DATA TO USE below:
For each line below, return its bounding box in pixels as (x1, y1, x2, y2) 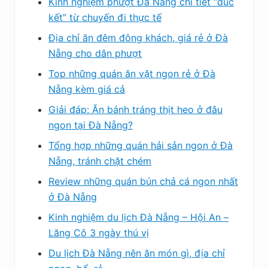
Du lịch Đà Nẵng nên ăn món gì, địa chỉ (48, 246, 225, 259)
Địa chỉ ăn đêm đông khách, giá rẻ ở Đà (48, 31, 228, 44)
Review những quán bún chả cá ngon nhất (48, 175, 238, 187)
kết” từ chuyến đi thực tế (48, 11, 162, 23)
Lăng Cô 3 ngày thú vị (48, 226, 149, 239)
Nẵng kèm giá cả (48, 83, 125, 95)
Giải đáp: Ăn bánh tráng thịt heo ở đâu (48, 103, 223, 115)
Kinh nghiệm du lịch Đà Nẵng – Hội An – (48, 211, 229, 223)
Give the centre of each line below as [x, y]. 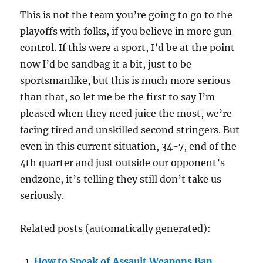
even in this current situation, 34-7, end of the [129, 146]
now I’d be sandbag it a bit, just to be [106, 64]
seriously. [42, 196]
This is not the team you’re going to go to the [127, 15]
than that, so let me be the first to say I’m [118, 97]
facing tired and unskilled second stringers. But [130, 130]
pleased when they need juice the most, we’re [126, 114]
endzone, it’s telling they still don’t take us [121, 179]
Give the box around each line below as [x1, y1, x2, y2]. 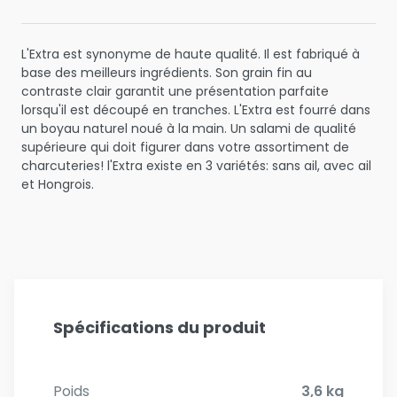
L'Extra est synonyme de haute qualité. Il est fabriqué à [21, 44, 360, 63]
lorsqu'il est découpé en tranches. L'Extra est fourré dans [21, 100, 370, 119]
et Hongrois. [21, 175, 94, 193]
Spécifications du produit [53, 315, 266, 339]
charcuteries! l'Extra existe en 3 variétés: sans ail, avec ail [21, 156, 371, 175]
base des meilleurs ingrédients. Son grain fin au [21, 63, 312, 82]
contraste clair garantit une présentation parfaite [21, 82, 329, 100]
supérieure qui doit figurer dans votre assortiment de [21, 137, 349, 156]
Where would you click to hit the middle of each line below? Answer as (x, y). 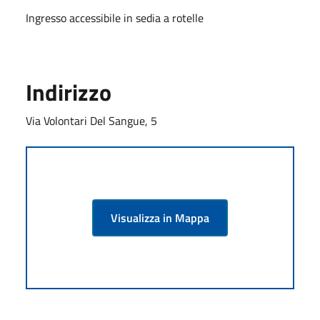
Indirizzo (69, 92)
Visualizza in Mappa (160, 217)
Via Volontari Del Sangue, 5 (91, 120)
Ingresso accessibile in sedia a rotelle (115, 17)
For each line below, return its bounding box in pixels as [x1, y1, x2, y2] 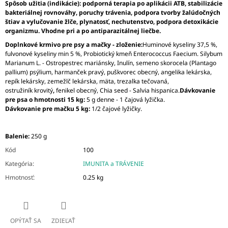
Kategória [5, 159, 33, 168]
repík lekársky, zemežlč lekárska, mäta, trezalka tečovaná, [5, 77, 170, 86]
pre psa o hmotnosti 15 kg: [5, 95, 87, 104]
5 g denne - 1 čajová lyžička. [87, 95, 165, 104]
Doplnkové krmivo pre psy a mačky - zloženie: [5, 40, 142, 49]
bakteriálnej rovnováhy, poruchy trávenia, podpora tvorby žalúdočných [5, 8, 220, 17]
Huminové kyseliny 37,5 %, [142, 40, 217, 49]
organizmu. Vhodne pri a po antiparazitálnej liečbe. [5, 26, 161, 36]
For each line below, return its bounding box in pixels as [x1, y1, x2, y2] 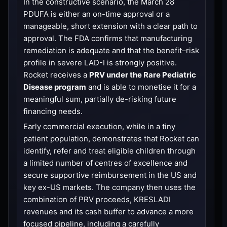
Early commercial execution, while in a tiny [23, 121, 175, 131]
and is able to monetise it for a [86, 82, 196, 92]
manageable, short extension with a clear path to [23, 21, 198, 31]
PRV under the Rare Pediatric [89, 69, 196, 80]
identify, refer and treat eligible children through [23, 145, 196, 156]
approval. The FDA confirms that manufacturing [23, 33, 192, 43]
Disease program [23, 82, 86, 92]
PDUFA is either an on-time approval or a [23, 9, 170, 19]
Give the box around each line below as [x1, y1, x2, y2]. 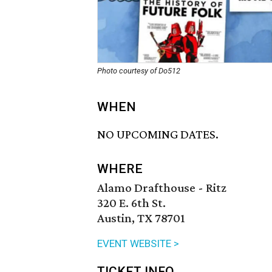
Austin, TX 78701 [97, 211, 185, 226]
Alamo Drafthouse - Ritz [97, 180, 226, 195]
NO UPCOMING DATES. [97, 127, 219, 142]
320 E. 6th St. [97, 195, 166, 211]
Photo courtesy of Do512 [97, 66, 180, 75]
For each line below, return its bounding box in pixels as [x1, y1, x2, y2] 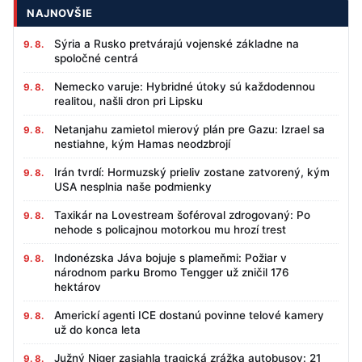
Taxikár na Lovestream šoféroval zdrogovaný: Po [54, 208, 310, 222]
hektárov [54, 280, 101, 294]
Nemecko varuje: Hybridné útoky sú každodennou [54, 80, 315, 94]
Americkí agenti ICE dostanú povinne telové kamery [54, 309, 324, 322]
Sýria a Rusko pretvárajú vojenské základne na [54, 37, 299, 51]
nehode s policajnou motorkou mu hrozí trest [54, 223, 286, 237]
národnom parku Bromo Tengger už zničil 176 [54, 266, 289, 280]
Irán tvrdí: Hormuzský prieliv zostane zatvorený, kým [54, 166, 330, 179]
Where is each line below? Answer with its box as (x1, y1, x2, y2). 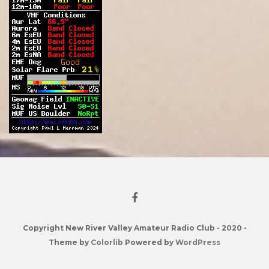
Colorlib (91, 237, 123, 247)
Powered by (123, 237, 175, 247)
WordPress (175, 237, 220, 247)
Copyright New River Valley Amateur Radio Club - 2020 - (22, 223, 247, 232)
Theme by (49, 237, 91, 247)
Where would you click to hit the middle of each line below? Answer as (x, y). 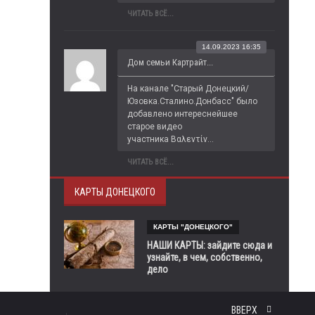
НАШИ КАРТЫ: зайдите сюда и (210, 245)
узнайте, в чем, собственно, (205, 257)
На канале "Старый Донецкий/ (188, 89)
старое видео (155, 127)
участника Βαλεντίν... (171, 139)
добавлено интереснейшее (182, 114)
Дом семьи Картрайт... (170, 62)
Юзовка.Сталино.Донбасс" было (192, 101)
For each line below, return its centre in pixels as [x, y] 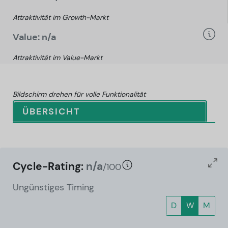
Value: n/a [34, 37]
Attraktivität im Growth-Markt [61, 17]
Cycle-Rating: [49, 166]
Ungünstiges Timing [53, 188]
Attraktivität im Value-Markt [58, 57]
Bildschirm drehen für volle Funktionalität [79, 94]
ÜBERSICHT [51, 111]
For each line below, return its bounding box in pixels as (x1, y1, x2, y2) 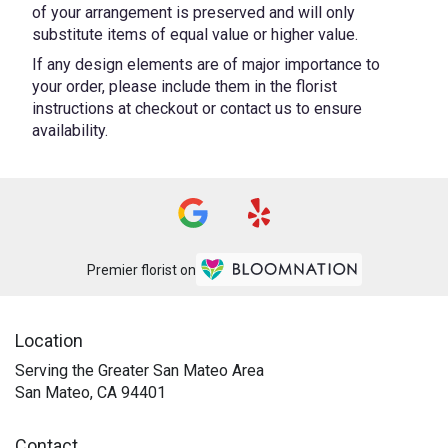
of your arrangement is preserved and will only (32, 2, 355, 22)
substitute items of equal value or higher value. (32, 24, 358, 44)
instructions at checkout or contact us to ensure (32, 98, 362, 118)
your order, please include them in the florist (32, 76, 337, 96)
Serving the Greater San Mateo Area (15, 360, 264, 380)
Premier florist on (86, 262, 196, 279)
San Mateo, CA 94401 (15, 382, 166, 402)
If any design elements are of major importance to (32, 54, 380, 74)
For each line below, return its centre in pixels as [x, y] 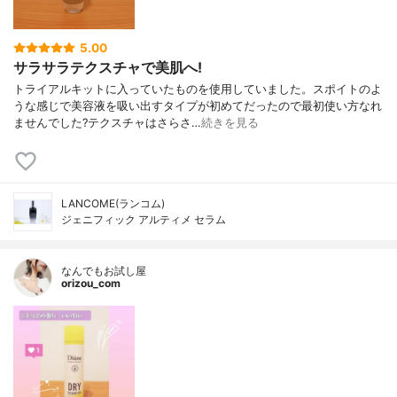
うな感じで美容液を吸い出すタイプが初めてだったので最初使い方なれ [198, 106]
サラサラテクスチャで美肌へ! [108, 68]
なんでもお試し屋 [104, 271]
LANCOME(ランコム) [113, 204]
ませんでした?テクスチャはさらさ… [107, 123]
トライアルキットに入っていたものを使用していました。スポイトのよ [198, 90]
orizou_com [91, 284]
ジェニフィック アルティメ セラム [144, 220]
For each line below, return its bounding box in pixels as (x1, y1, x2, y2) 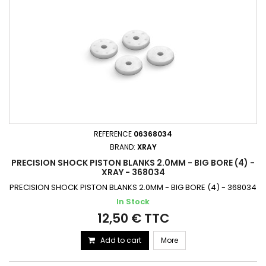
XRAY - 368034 (101, 166, 165, 178)
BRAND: (109, 142, 137, 152)
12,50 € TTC (97, 210, 169, 227)
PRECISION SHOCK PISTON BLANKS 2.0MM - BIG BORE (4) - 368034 (9, 182, 256, 193)
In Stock (116, 196, 150, 207)
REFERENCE (94, 129, 134, 139)
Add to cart (100, 235, 141, 245)
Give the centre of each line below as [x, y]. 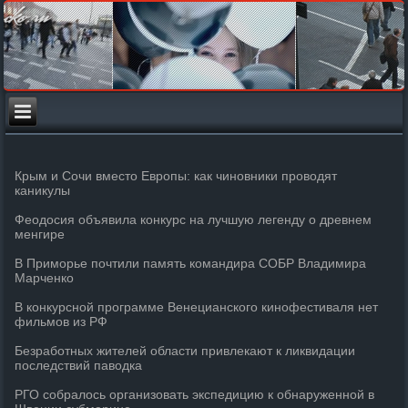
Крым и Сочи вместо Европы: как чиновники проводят [176, 176]
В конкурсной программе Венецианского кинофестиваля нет [197, 307]
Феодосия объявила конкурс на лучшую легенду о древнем [194, 219]
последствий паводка [79, 365]
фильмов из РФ [61, 321]
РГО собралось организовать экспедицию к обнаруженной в [195, 394]
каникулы [43, 190]
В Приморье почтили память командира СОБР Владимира [191, 263]
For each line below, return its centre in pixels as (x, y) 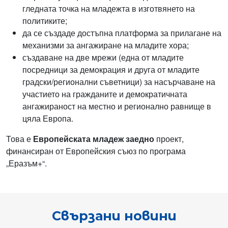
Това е (20, 139)
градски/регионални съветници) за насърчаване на (119, 82)
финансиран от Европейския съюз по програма (96, 151)
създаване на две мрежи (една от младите (103, 58)
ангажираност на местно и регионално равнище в (117, 106)
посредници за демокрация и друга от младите (111, 70)
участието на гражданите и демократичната (105, 94)
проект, (169, 139)
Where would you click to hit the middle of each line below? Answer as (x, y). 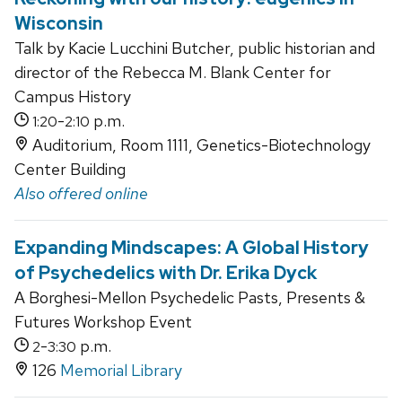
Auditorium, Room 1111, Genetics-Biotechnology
End of DATA TO USE.
### HOW TO COMPLETE THIS TASK
Print each entry above exactly. The pictures should not be printed.

### SOLUTION
For each line below, return its bounding box in pixels as (x1, y1, x2, y2) 
Du lịch Đà Nẵng nên ăn món gì, địa chỉ (48, 246, 225, 259)
Địa chỉ ăn đêm đông khách, giá rẻ ở Đà (48, 31, 228, 44)
Review những quán bún chả cá ngon nhất (48, 175, 238, 187)
kết” từ chuyến đi thực tế (48, 11, 162, 23)
Lăng Cô 3 ngày thú vị (48, 226, 149, 239)
Nẵng kèm giá cả (48, 83, 125, 95)
Giải đáp: Ăn bánh tráng thịt heo ở đâu (48, 103, 223, 115)
Kinh nghiệm du lịch Đà Nẵng – Hội An – (48, 211, 229, 223)
Give the centre of each line below as [x, y]. 
even in this current situation, 34-7, end of the [129, 146]
now I’d be sandbag it a bit, just to be [106, 64]
seriously. [42, 196]
This is not the team you’re going to go to the [127, 15]
than that, so let me be the first to say I’m [118, 97]
facing tired and unskilled second stringers. But [130, 130]
pleased when they need juice the most, we’re [126, 114]
endzone, it’s telling they still don’t take us [121, 179]
Give the box around each line below as [x1, y1, x2, y2]. 
L'Extra est synonyme de haute qualité. Il est fabriqué à [21, 44, 360, 63]
lorsqu'il est découpé en tranches. L'Extra est fourré dans [21, 100, 370, 119]
et Hongrois. [21, 175, 94, 193]
Spécifications du produit [53, 315, 266, 339]
charcuteries! l'Extra existe en 3 variétés: sans ail, avec ail [21, 156, 371, 175]
base des meilleurs ingrédients. Son grain fin au [21, 63, 312, 82]
contraste clair garantit une présentation parfaite [21, 82, 329, 100]
supérieure qui doit figurer dans votre assortiment de [21, 137, 349, 156]
Where would you click to hit the middle of each line below? Answer as (x, y). 
Indirizzo (69, 92)
Visualizza in Mappa (160, 217)
Via Volontari Del Sangue, 5 (91, 120)
Ingresso accessibile in sedia a rotelle (115, 17)
For each line below, return its bounding box in pixels as [x1, y1, x2, y2] 
Kategória [5, 159, 33, 168]
repík lekársky, zemežlč lekárska, mäta, trezalka tečovaná, [5, 77, 170, 86]
pre psa o hmotnosti 15 kg: [5, 95, 87, 104]
5 g denne - 1 čajová lyžička. [87, 95, 165, 104]
Doplnkové krmivo pre psy a mačky - zloženie: [5, 40, 142, 49]
bakteriálnej rovnováhy, poruchy trávenia, podpora tvorby žalúdočných [5, 8, 220, 17]
Huminové kyseliny 37,5 %, [142, 40, 217, 49]
organizmu. Vhodne pri a po antiparazitálnej liečbe. [5, 26, 161, 36]
For each line below, return its bounding box in pixels as [x1, y1, x2, y2] 
Early commercial execution, while in a tiny [23, 121, 175, 131]
and is able to monetise it for a [86, 82, 196, 92]
manageable, short extension with a clear path to [23, 21, 198, 31]
PRV under the Rare Pediatric [89, 69, 196, 80]
identify, refer and treat eligible children through [23, 145, 196, 156]
approval. The FDA confirms that manufacturing [23, 33, 192, 43]
Disease program [23, 82, 86, 92]
PDUFA is either an on-time approval or a [23, 9, 170, 19]
Give the box around each line below as [x1, y1, x2, y2]. 
Austin, TX 78701 [97, 211, 185, 226]
Alamo Drafthouse - Ritz [97, 180, 226, 195]
NO UPCOMING DATES. [97, 127, 219, 142]
320 E. 6th St. [97, 195, 166, 211]
Photo courtesy of Do512 [97, 66, 180, 75]
For each line below, return its bounding box in pixels as [x1, y1, x2, y2] 
Taxikár na Lovestream šoféroval zdrogovaný: Po [54, 208, 310, 222]
hektárov [54, 280, 101, 294]
Nemecko varuje: Hybridné útoky sú každodennou [54, 80, 315, 94]
Americkí agenti ICE dostanú povinne telové kamery [54, 309, 324, 322]
Sýria a Rusko pretvárajú vojenské základne na [54, 37, 299, 51]
nehode s policajnou motorkou mu hrozí trest [54, 223, 286, 237]
národnom parku Bromo Tengger už zničil 176 [54, 266, 289, 280]
Irán tvrdí: Hormuzský prieliv zostane zatvorený, kým [54, 166, 330, 179]
Where is each line below? Answer with its box as (x1, y1, x2, y2). 
Colorlib (91, 237, 123, 247)
Powered by (123, 237, 175, 247)
WordPress (175, 237, 220, 247)
Copyright New River Valley Amateur Radio Club - 2020 - (22, 223, 247, 232)
Theme by (49, 237, 91, 247)
Where would you click to hit the middle of each line below? Answer as (x, y). 
НАШИ КАРТЫ: зайдите сюда и (210, 245)
узнайте, в чем, собственно, (205, 257)
На канале "Старый Донецкий/ (188, 89)
старое видео (155, 127)
участника Βαλεντίν... (171, 139)
добавлено интереснейшее (182, 114)
Дом семьи Картрайт... (170, 62)
Юзовка.Сталино.Донбасс" было (192, 101)
For each line below, return its centre in pixels as [x, y] 
Value: n/a [34, 37]
Attraktivität im Growth-Markt [61, 17]
Cycle-Rating: [49, 166]
Ungünstiges Timing [53, 188]
Attraktivität im Value-Markt [58, 57]
Bildschirm drehen für volle Funktionalität [79, 94]
ÜBERSICHT [51, 111]
For each line below, return its bounding box in pixels as (x1, y1, x2, y2) 
of your arrangement is preserved and will only (32, 2, 355, 22)
substitute items of equal value or higher value. (32, 24, 358, 44)
instructions at checkout or contact us to ensure (32, 98, 362, 118)
your order, please include them in the florist (32, 76, 337, 96)
Serving the Greater San Mateo Area (15, 360, 264, 380)
Premier florist on (86, 262, 196, 279)
San Mateo, CA 94401 (15, 382, 166, 402)
If any design elements are of major importance to (32, 54, 380, 74)
For each line below, return its centre in pixels as [x, y] 
うな感じで美容液を吸い出すタイプが初めてだったので最初使い方なれ [198, 106]
サラサラテクスチャで美肌へ! [108, 68]
なんでもお試し屋 [104, 271]
LANCOME(ランコム) [113, 204]
ませんでした?テクスチャはさらさ… [107, 123]
トライアルキットに入っていたものを使用していました。スポイトのよ [198, 90]
orizou_com [91, 284]
ジェニフィック アルティメ セラム [144, 220]
For each line below, return its bounding box in pixels as (x1, y1, x2, y2) 
XRAY - 368034 (101, 166, 165, 178)
BRAND: (109, 142, 137, 152)
12,50 € TTC (97, 210, 169, 227)
PRECISION SHOCK PISTON BLANKS 2.0MM - BIG BORE (4) - 368034 (9, 182, 256, 193)
In Stock (116, 196, 150, 207)
REFERENCE (94, 129, 134, 139)
Add to cart (100, 235, 141, 245)
Give the centre of each line below as [x, y]. 
Крым и Сочи вместо Европы: как чиновники проводят [176, 176]
В конкурсной программе Венецианского кинофестиваля нет [197, 307]
Феодосия объявила конкурс на лучшую легенду о древнем [194, 219]
последствий паводка [79, 365]
фильмов из РФ [61, 321]
РГО собралось организовать экспедицию к обнаруженной в [195, 394]
каникулы [43, 190]
В Приморье почтили память командира СОБР Владимира [191, 263]
For each line below, return its centre in pixels as (x, y) 
Това е (20, 139)
градски/регионални съветници) за насърчаване на (119, 82)
финансиран от Европейския съюз по програма (96, 151)
създаване на две мрежи (една от младите (103, 58)
ангажираност на местно и регионално равнище в (117, 106)
посредници за демокрация и друга от младите (111, 70)
участието на гражданите и демократичната (105, 94)
проект, (169, 139)
Where would you click to hit the middle of each line below? Answer as (x, y). 
Auditorium, Room 1111, Genetics-Biotechnology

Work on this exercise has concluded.